--- START ---

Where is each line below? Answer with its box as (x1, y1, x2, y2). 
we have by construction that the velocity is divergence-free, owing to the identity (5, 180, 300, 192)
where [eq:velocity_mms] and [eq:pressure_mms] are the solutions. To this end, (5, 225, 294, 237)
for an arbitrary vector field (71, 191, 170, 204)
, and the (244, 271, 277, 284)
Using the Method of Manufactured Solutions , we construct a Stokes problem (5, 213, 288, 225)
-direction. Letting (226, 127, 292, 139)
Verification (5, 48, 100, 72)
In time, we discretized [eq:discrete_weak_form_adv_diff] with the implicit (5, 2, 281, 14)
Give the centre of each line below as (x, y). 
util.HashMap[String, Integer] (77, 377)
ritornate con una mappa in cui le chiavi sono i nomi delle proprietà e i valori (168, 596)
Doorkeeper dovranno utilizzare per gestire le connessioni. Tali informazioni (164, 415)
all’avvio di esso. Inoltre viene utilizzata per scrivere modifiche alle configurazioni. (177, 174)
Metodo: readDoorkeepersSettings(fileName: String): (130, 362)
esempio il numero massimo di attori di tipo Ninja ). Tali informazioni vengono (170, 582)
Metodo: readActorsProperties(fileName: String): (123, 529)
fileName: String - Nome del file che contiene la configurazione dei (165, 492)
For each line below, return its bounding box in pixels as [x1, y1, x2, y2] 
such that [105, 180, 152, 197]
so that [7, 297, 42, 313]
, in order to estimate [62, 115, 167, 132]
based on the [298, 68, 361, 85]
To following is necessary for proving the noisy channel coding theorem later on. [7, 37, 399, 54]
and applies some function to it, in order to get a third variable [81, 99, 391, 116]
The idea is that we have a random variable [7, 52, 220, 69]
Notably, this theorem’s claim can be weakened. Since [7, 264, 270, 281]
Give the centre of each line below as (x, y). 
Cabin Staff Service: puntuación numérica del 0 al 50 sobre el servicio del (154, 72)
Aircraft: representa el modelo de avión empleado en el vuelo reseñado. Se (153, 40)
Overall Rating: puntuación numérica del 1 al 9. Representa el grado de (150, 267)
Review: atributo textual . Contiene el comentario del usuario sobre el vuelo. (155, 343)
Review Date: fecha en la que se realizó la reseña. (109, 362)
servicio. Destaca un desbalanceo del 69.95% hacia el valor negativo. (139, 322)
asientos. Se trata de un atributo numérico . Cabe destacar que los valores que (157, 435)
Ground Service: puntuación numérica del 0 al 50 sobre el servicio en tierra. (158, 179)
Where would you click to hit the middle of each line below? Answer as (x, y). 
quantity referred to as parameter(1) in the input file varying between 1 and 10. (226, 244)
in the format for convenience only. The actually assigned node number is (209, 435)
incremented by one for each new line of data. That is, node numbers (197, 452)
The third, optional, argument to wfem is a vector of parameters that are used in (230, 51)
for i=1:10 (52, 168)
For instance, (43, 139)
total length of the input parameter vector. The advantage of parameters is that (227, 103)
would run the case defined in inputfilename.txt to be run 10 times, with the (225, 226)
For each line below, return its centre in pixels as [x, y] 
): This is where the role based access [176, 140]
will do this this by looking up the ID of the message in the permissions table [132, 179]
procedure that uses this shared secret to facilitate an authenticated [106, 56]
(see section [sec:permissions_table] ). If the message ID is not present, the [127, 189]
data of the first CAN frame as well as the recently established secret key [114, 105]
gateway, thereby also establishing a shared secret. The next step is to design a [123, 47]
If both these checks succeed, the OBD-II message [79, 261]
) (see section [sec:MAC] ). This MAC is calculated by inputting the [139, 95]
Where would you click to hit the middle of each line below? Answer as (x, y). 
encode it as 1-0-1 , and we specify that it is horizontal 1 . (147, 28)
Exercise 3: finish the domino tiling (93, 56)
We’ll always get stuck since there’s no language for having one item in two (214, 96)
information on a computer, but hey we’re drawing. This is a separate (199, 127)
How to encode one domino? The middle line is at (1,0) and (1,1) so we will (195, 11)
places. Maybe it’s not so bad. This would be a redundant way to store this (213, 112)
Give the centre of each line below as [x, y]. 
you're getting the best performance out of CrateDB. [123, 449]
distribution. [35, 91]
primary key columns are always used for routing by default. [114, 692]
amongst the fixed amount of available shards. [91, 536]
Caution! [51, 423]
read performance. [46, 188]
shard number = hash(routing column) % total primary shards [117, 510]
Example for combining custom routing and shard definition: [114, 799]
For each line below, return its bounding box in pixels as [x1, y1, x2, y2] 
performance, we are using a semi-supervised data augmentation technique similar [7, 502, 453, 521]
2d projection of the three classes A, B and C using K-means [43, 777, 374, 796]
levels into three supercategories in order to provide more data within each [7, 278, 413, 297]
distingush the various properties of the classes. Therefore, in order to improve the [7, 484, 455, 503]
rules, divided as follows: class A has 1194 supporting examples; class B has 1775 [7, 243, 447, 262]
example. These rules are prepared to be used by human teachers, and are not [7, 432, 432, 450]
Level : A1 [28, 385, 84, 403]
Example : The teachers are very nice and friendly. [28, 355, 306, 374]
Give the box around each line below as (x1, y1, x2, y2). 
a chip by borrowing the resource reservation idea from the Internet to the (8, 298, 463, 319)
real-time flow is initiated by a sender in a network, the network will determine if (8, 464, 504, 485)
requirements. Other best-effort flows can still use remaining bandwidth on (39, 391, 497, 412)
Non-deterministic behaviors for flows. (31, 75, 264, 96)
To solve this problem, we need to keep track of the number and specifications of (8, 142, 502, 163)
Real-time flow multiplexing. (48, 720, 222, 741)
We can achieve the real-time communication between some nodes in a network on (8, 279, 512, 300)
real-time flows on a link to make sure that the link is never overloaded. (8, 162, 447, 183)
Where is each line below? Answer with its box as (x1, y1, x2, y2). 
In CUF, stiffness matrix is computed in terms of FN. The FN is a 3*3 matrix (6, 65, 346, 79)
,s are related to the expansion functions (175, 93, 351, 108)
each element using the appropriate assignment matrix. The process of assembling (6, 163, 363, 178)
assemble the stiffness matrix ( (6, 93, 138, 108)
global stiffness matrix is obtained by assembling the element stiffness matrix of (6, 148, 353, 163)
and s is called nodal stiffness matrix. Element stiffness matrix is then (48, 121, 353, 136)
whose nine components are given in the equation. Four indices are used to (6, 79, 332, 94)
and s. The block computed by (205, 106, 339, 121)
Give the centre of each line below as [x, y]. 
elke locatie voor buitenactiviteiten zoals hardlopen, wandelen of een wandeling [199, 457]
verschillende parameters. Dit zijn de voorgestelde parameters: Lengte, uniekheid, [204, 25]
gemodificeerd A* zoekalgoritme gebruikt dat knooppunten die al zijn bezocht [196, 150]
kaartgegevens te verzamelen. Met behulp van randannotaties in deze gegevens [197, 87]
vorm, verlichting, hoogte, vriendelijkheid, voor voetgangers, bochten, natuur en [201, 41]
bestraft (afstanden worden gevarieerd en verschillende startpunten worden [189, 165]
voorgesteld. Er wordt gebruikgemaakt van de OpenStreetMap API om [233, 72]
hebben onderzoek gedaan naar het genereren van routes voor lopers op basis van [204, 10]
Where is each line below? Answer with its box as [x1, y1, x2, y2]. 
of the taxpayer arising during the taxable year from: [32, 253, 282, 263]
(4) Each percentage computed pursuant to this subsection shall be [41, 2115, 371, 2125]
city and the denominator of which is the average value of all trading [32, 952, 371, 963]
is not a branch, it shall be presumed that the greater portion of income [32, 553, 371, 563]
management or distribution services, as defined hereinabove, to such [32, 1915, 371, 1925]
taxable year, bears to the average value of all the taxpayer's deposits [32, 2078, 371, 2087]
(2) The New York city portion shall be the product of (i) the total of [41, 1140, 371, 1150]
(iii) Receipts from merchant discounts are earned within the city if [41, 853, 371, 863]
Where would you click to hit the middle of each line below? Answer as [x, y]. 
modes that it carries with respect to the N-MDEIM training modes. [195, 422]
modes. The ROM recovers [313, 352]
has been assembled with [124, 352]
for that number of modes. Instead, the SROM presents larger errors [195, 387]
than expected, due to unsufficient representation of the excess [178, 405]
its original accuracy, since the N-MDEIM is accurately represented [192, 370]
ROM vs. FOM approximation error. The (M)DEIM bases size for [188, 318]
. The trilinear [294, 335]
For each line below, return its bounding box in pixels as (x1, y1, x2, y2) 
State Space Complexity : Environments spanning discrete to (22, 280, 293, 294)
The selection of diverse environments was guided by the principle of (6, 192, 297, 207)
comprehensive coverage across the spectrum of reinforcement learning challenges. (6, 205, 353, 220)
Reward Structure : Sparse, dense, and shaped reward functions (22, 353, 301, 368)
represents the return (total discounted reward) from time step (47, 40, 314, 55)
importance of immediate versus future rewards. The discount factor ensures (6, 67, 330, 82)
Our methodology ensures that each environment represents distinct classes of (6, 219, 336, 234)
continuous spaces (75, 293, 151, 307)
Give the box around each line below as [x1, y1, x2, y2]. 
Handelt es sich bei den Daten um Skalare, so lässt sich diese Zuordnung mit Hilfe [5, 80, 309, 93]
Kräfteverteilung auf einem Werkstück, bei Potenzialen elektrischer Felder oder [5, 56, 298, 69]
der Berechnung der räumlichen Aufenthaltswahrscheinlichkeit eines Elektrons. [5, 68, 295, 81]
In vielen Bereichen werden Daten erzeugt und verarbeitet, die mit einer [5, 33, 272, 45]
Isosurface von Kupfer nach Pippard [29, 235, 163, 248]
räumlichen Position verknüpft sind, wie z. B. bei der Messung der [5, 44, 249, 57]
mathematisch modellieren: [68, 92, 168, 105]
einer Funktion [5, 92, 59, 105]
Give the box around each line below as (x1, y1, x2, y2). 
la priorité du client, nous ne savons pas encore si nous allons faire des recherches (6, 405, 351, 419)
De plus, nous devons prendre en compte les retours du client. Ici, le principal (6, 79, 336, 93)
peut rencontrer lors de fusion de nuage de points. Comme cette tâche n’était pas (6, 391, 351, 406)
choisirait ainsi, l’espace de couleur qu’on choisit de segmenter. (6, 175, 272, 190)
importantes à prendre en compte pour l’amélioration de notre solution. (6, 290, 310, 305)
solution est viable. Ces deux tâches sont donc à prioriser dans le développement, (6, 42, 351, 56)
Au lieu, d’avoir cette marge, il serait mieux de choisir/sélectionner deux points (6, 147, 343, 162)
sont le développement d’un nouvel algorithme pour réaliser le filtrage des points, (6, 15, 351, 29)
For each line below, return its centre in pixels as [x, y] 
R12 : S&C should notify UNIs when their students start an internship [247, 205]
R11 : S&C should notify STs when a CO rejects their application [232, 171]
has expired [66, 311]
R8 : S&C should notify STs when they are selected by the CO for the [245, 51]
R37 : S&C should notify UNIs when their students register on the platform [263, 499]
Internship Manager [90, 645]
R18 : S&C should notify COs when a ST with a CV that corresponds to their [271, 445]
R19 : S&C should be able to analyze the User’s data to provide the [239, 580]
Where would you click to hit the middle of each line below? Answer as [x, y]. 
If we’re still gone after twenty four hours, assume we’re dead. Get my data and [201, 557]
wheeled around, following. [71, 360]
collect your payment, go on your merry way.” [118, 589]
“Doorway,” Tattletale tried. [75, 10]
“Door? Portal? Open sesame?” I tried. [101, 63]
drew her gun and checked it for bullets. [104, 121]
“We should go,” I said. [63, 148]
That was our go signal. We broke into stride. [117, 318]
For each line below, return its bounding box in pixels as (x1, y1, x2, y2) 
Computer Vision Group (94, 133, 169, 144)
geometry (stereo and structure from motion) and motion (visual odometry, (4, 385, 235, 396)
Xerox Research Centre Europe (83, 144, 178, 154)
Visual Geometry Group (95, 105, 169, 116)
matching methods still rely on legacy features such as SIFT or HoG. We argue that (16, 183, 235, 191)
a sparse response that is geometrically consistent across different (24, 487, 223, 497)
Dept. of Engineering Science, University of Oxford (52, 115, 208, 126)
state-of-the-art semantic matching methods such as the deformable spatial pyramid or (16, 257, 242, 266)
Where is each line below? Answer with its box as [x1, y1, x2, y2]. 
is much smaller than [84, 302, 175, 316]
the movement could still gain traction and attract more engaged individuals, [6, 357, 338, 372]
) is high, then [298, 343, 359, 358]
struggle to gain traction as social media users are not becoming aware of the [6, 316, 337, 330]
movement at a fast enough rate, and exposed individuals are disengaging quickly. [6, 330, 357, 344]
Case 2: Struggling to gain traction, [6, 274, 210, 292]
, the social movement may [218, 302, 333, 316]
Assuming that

--- END ---

* Brief *
Reproducing the whole listing above is not the task. Copy exactly only the lines from the one with "If both these" to the one with "rules, divided as", both kept.

* Finished task *
If both these checks succeed, the OBD-II message [79, 261]
) (see section [sec:MAC] ). This MAC is calculated by inputting the [139, 95]
Where would you click to hit the middle of each line below? Answer as (x, y). 
encode it as 1-0-1 , and we specify that it is horizontal 1 . (147, 28)
Exercise 3: finish the domino tiling (93, 56)
We’ll always get stuck since there’s no language for having one item in two (214, 96)
information on a computer, but hey we’re drawing. This is a separate (199, 127)
How to encode one domino? The middle line is at (1,0) and (1,1) so we will (195, 11)
places. Maybe it’s not so bad. This would be a redundant way to store this (213, 112)
Give the centre of each line below as [x, y]. 
you're getting the best performance out of CrateDB. [123, 449]
distribution. [35, 91]
primary key columns are always used for routing by default. [114, 692]
amongst the fixed amount of available shards. [91, 536]
Caution! [51, 423]
read performance. [46, 188]
shard number = hash(routing column) % total primary shards [117, 510]
Example for combining custom routing and shard definition: [114, 799]
For each line below, return its bounding box in pixels as [x1, y1, x2, y2] 
performance, we are using a semi-supervised data augmentation technique similar [7, 502, 453, 521]
2d projection of the three classes A, B and C using K-means [43, 777, 374, 796]
levels into three supercategories in order to provide more data within each [7, 278, 413, 297]
distingush the various properties of the classes. Therefore, in order to improve the [7, 484, 455, 503]
rules, divided as follows: class A has 1194 supporting examples; class B has 1775 [7, 243, 447, 262]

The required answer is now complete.